33. The test strip of claim 31 , wherein the reaction zone contains a reagent that produces a visually observable change in the presence bacteria.

34. The test strip of claim 33, wherein the reagent of the reaction zone is MWK chemicals.

35. The test strip of claim 33, wherein the visually observable change is a change in a colour of the reagent.

36. The test strip of claim 31 , wherein the substrate material is porous.

37. The test strip of claim 36, wherein the porous substrate material is blotting paper.

38. The test strip of claim 36, wherein the porous substrate material is a polymer.

39. The test strip of claim 31, wherein the chemoattractant is D-glucose.

40. The test strip of claim 39, wherein the D-glucose concentration in the attraction zone is 0.1 M.

41. The test strip of claim 31 , wherein the barrier zone comprises a hydrophobic material applied to the second end of the test strip.

42. The test strip of claim 41 , wherein the hydrophobic material is paraffin wax.

43. The test strip of claim 31, wherein the test strip comprises two substrate portions such that

the attraction zone is provided on a first substrate portion; the reaction zone and barrier zone are provided on a second substrate portion; and the attraction zone and reaction zone are in overlapping contact.

44. The test strip of claim 43, wherein each substrate portion is rectangular in shape having a common width.

45. The test strip of claim 31 , wherein the attraction zone, reaction zone and barrier zone is disposed on a common strip of substrate material.

46. The test strip of claim 45, further comprises a default zone between the reaction zone and attraction zone.

47. The test strip of claim 31 further comprising a scaffolding structure to supporting the attraction zone, reaction zone and barrier zone.

48. The test strip of claim 31 further comprising a case that encloses the entire barrier zone, reaction zone and a substantial portion of the first attraction zone.

49. The test strip of claim 48, wherein the case has an enclosed first end and an open second end, and the attraction zone extends outside of the case through the open second end.

50. A method of testing a water sample for bacterial contamination using a test strip, the method comprising: inducing a chemotactic response of the bacteria present in the water towards an attraction zone at a first end of the test strip containing a chemoattractant by establishing a chemoattractant concentration gradient in the water; providing a reaction zone for testing the water for the presence of bacteria;

directing progression of the water and migration of the bacteria from the attraction zone at the first end of the test strip to a reaction zone; and inhibiting progression of the water and migration of the bacteria to a second end of the test strip and away from the reaction zone by establishing a barrier zone at the second end of the test strip.
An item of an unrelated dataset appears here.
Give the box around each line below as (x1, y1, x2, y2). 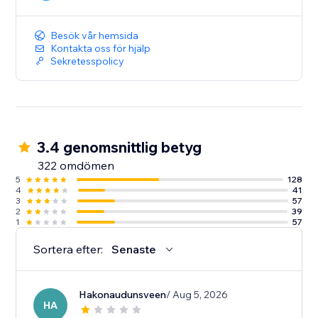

51. The method of claim 50, wherein the attraction zone is insertable into the water being tested to induce the chemotactic response of the bacteria in the water to the test strip.

52. The method of claim 50 further comprising generating a visually observable change in the reaction zone in the presence of bacteria in the reaction zone.

53. Systems comprising any new, inventive feature, combination of features, or

subcombination of features disclosed herein.

54. Methods comprising any new, inventive step, act, combination of steps and/or acts, or sub-combination of steps and/or acts described herein.

55. Kits comprising any new, inventive feature, combination of features, or subcombination of features disclosed herein.